Biyopsinin Riskleri Nelerdir?
Kanama riski biyopside sık görülen risklerden biridir. Böbrek biyopsilerinde bu risk diğer organ biyopsilerine göre daha yüksektir.
Enfeksiyon riski biyopsi için gerekli steril koşullara uyulmadığında artar. Girişimsel radyolojide ultrasonografi eşliğinde yapılan biyopsilerde ultrasonografi probu steril olarak hazırlanmalı steril eldiven geçirilmeli ya da steril kamera kılıfı kullanılmalıdır. Ultrasonografi probunun dezenfektan ile silinerek biyopsinin yapılması yeterli bir sterilizasyon sağlamamakta ve enfeksiyon riski artırmaktadır. Prostat biyopsisinde enfeksiyon riski yüksek olup işlemden 3 gün öncesinden diyete uyulmalı, bağırsak hazırlığı ideal olarak yapılmalı, işlem öncesi lavman uygulanmalı ve işlem öncesi başlanıp işlemden sonra de devam eden en az 7 gün antibiyotik kullanılmalıdır.

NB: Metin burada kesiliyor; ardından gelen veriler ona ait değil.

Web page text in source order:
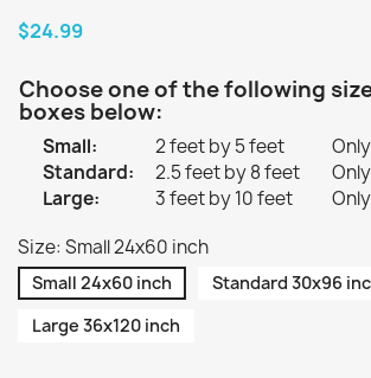
$24.99
Choose one of the following
boxes below:
Small: 2 feet by 5 feet
Standard:
2.5 feet by 8 feet
Large:
3 feet by 10 feet
Size: Small 24x60 inch
Small 24x60 inch
Standard 30x96
Large 36x120 inch

Biyopsi yapılacak organa ulaşmak için girilirken diğer organ yaralanması nadir görülen bir risk olup özellikle biyopside doğru görüntüleme yöntemi tercih edilmediğinde ya da iyi planlama yapılmadığında ortaya çıkar. Girişimsel radyologlar radyolojik görüntülere hakim oldukları için bu risk düşüktür. Özellikle batın içi biyopsilerde dikkatli davranılmadığında bağırsak geçilmesi durumunda bağırsak yaralanması görülebilmektedir.
Biyopsiye bağlı tümör yayılım riski düşük olup biyopsi yapılmasına engel bir durum değildir. Tedavi için tanı konulması çok daha önceliklidir.
Akciğer biyopsisi ya da göğüs boşluğunda yerleşen kitlelerden yapılan biyopsilerinde akciğeri saran zarlar arasında hava kaçağının olması (pnömotoraks) vakaların %25-30’ unda görülmesine rağmen büyük çoğunluğu tedavi gerektirmemektedir.
Biyopsi Sonrası Takip Nasıl Yapılmalıdır?
Biyopsi sonrası takipte ne yapılmalıdır? Biyopsi sonrası takip son derece önemli olup risklerin erken saptanması ve gereğinde hızlı müdahale edilmesi yönünden gereklidir. Biyopsi sonrası 4-6 saat takip süresine uyulması, giriş yapılan yere baskı yapılması, işlem günü ağır spor yapılmaması ve dinlenerek geçirilmesi, giriş yerinin 1 gün boyunca ıslatılmaması ya da aynı gün banyo yapılmaması önemlidir. 24 saatten sonra bandaj çıkarılıp banyo yapılabilir.
Biyopsi sonrası taburcu edildikten sonra gelişebilecek bazı riskli durumlarda örneğin baş dönmesi, dengesizlik, tansiyon düşüklüğü ya da halsizlik olduğunda mutlaka acil servise başvurulmalıdır.